**Task prompt**
The lines to extract begin at the one containing "Epoch wall-clock time. (93, 319)" and run to the end of the listing; set them down exactly and alone.
*** Provided records Section Begins ***
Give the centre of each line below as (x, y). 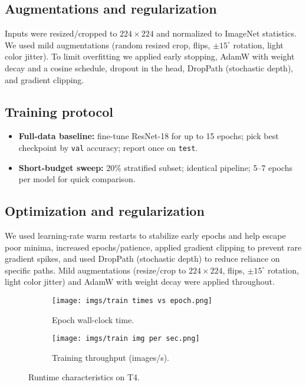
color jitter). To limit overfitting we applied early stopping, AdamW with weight (150, 56)
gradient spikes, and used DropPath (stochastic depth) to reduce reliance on (142, 259)
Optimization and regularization (105, 211)
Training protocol (59, 111)
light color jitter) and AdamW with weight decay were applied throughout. (140, 282)
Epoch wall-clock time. (93, 319)
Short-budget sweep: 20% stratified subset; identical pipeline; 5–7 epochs (155, 167)
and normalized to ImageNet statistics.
*** Provided records Section Ends ***
**Exercise solution**
Epoch wall-clock time. (93, 319)
Short-budget sweep: 20% stratified subset; identical pipeline; 5–7 epochs (155, 167)
and normalized to ImageNet statistics.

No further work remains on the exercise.